TruthfulQA: Measuring How Models Mimic Human Falsehoods (Lin et al. 2021)

@misc{lin2021truthfulqa,
    title={TruthfulQA: Measuring How Models Mimic Human Falsehoods},
    author={Stephanie Lin and Jacob Hilton and Owain Evans},
    year={2021},
    eprint={2109.07958},
    archivePrefix={arXiv},
    primaryClass={cs.CL}
}

Measuring Massive Multitask Language Understanding (Hendrycks et al. 2021)
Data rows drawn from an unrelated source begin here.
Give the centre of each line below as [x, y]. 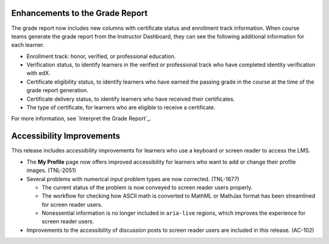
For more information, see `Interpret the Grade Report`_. [81, 118]
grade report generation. [57, 90]
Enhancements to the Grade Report [80, 13]
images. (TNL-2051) [51, 170]
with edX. [38, 73]
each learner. [28, 45]
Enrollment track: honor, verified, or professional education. [101, 56]
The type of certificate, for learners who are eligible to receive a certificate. [121, 107]
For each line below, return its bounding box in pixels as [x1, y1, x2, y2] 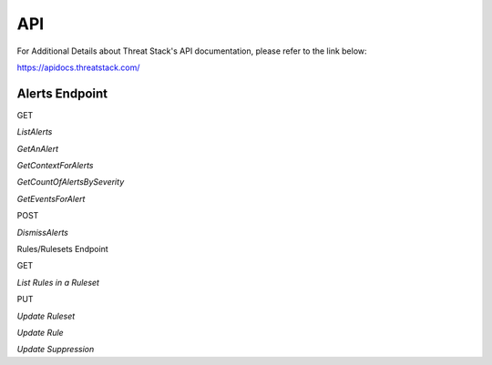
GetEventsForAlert [16, 193, 86, 204]
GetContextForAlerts [16, 160, 94, 171]
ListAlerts [16, 127, 53, 137]
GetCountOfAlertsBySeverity [16, 177, 125, 188]
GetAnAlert [16, 143, 59, 154]
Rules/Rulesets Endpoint [16, 243, 108, 254]
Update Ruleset [16, 310, 76, 321]
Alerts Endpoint [16, 86, 108, 101]
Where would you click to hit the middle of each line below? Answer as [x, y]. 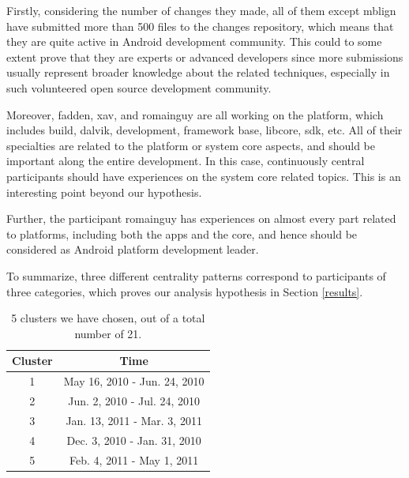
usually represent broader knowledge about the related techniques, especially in [198, 72]
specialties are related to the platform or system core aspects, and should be [191, 145]
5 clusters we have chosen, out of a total [108, 318]
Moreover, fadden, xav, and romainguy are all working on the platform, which [195, 114]
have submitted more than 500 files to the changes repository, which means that [200, 26]
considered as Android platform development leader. [133, 249]
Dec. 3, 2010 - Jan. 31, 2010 [134, 440]
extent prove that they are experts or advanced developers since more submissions [205, 56]
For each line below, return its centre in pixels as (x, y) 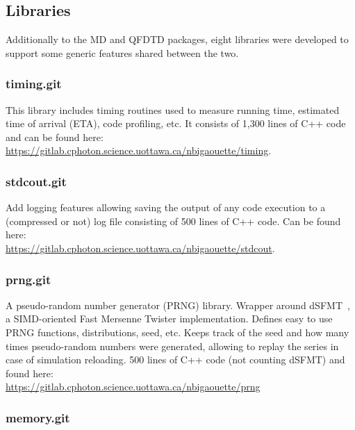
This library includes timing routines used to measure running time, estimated (173, 109)
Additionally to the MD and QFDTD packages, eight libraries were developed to (177, 39)
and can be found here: (55, 137)
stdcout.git (36, 181)
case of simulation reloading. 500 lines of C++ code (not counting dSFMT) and (175, 359)
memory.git (38, 417)
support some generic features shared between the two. (122, 52)
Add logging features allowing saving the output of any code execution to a (166, 207)
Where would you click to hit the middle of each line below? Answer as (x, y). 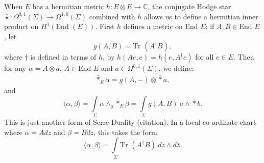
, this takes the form (125, 132)
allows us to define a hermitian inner (201, 16)
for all (205, 57)
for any (15, 68)
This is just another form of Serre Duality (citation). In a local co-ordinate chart (130, 122)
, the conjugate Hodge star (189, 6)
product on (21, 26)
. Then (244, 57)
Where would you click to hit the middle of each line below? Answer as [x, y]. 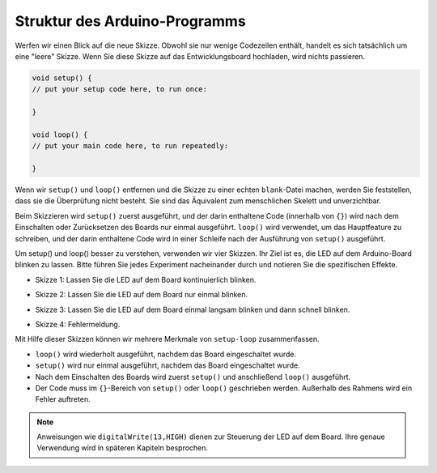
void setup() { [62, 78]
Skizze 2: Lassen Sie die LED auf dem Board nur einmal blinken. [142, 295]
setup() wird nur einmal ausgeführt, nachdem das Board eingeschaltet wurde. [168, 365]
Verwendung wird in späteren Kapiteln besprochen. [123, 448]
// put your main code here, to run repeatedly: [130, 146]
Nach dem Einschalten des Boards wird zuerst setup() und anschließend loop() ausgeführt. [193, 377]
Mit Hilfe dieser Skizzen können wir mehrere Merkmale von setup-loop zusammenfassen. [167, 339]
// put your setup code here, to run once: [120, 89]
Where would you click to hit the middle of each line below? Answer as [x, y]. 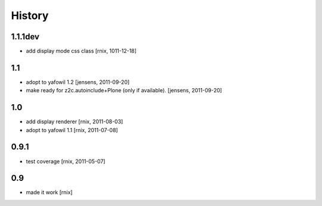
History [30, 15]
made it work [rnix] [49, 192]
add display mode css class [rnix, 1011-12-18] [81, 51]
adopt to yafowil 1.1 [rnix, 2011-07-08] [72, 130]
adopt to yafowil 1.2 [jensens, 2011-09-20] [78, 82]
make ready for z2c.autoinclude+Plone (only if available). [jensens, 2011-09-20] [124, 90]
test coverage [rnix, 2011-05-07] [66, 161]
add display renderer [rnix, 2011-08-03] [75, 121]

@article{hendryckstest2021,
  title={Measuring Massive Multitask Language Understanding},
  author={Dan Hendrycks and Collin Burns and Steven Basart and Andy Zou and Mantas Mazeika and Dawn Song and Jacob Steinhardt},
  journal={Proceedings of the International Conference on Learning Representations (ICLR)},
  year={2021}
}

Think you have Solved Question Answering? Try ARC, the AI2 Reasoning Challenge (Clark et al. 2018)

@article{allenai:arc,
    author    = {Peter Clark  and Isaac Cowhey and Oren Etzioni and Tushar Khot and
                    Ashish Sabharwal and Carissa Schoenick and Oyvind Tafjord},
    title     = {Think you have Solved Question Answering? Try ARC, the AI2 Reasoning Challenge},
    journal   = {arXiv:1803.05457v1},
    year      = {2018},
}

Disclaimer: This repository is not affiliated with or endorsed by the creators of the original benchmarks.